What needs to be done » Only one span of the listing below is wanted: the lines from the one with "EMS Brno hinzu." through the one with "von CHESTER und", reproduced exactly, both ends kept.

Exercise materials »
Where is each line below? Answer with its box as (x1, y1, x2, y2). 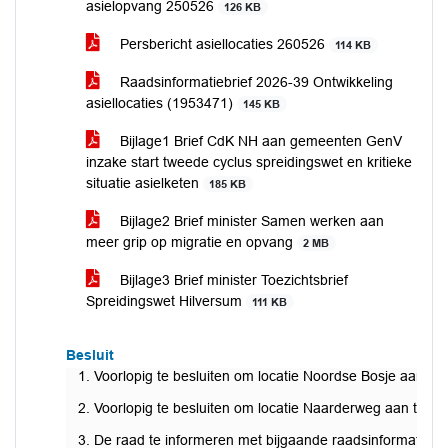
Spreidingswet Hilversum (86, 293, 246, 309)
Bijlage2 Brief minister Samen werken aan (116, 213, 384, 229)
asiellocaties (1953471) (86, 95, 237, 111)
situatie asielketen (86, 175, 203, 191)
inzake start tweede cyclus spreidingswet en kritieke (86, 154, 412, 170)
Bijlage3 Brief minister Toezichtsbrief (116, 272, 348, 288)
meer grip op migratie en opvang (86, 234, 297, 250)
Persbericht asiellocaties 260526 (116, 36, 329, 52)
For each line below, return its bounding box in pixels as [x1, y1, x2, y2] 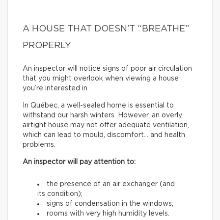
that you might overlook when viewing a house [23, 75, 179, 82]
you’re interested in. [23, 85, 89, 92]
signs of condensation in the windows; [47, 200, 173, 208]
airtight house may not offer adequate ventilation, [23, 122, 189, 129]
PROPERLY [23, 41, 71, 51]
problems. [23, 141, 55, 149]
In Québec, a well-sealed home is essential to [23, 102, 174, 110]
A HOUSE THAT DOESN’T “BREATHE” [23, 25, 189, 34]
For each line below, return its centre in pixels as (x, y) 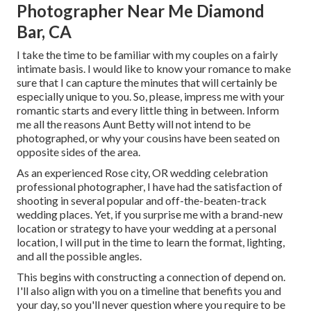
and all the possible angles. (79, 256)
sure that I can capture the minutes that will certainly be (147, 83)
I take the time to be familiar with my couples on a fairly (147, 55)
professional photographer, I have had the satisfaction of (150, 187)
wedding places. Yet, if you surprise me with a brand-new (150, 215)
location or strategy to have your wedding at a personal (146, 228)
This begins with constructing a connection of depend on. (151, 277)
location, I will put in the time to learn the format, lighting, (151, 242)
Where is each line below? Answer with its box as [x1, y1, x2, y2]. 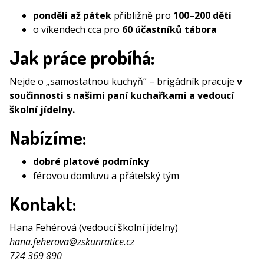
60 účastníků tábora [122, 23, 217, 37]
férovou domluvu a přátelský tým [33, 169, 179, 183]
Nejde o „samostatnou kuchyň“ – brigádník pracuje [9, 75, 237, 88]
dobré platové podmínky [33, 155, 149, 169]
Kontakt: [9, 192, 76, 216]
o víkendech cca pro [33, 23, 122, 37]
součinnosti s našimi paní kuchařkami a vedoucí [9, 89, 234, 103]
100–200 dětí [173, 9, 232, 22]
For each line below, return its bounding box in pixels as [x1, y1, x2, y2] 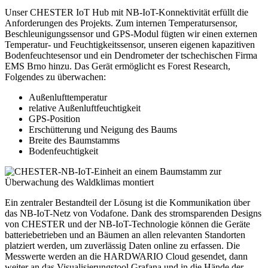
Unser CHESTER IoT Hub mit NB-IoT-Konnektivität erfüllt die [5, 7, 248, 17]
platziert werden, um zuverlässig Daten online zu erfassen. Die [5, 240, 240, 251]
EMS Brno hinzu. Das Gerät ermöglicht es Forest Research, [5, 60, 230, 71]
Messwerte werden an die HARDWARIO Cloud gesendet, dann [5, 251, 248, 261]
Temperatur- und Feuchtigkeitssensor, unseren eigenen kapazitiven [5, 39, 255, 50]
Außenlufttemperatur [29, 92, 107, 102]
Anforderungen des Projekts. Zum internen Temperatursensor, [5, 17, 237, 28]
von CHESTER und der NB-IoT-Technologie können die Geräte [5, 218, 250, 229]
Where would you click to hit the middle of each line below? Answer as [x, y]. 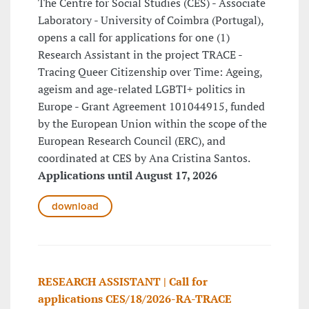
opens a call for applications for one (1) [134, 38]
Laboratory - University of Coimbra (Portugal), [151, 20]
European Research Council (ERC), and [132, 141]
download [75, 207]
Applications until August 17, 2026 [128, 176]
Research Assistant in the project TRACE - [140, 55]
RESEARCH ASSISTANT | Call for [123, 282]
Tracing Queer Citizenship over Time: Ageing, [150, 72]
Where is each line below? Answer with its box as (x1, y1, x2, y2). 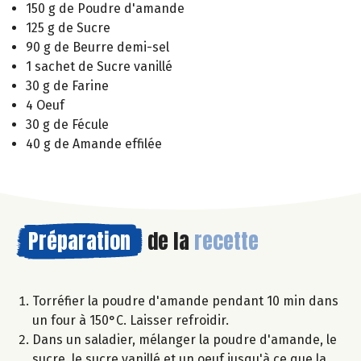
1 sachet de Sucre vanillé (26, 59, 172, 75)
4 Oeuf (26, 98, 64, 114)
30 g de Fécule (26, 117, 109, 133)
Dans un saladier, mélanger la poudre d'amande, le (32, 332, 337, 348)
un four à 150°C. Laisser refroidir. (32, 313, 229, 329)
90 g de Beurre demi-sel (26, 39, 169, 56)
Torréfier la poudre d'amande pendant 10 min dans (32, 293, 338, 309)
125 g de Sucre (26, 20, 110, 36)
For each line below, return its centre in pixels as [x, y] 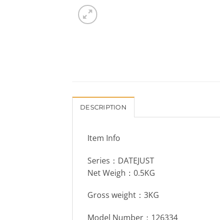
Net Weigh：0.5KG [121, 173]
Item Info [104, 138]
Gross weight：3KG [123, 195]
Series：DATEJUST [121, 160]
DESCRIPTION [103, 107]
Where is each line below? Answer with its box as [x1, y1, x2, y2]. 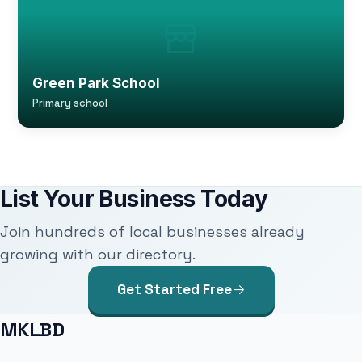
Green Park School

Task result »
EMS Brno hinzu. Das Gerät ermöglicht es Forest Research, [5, 60, 230, 71]
Messwerte werden an die HARDWARIO Cloud gesendet, dann [5, 251, 248, 261]
Temperatur- und Feuchtigkeitssensor, unseren eigenen kapazitiven [5, 39, 255, 50]
Außenlufttemperatur [29, 92, 107, 102]
Anforderungen des Projekts. Zum internen Temperatursensor, [5, 17, 237, 28]
von CHESTER und der NB-IoT-Technologie können die Geräte [5, 218, 250, 229]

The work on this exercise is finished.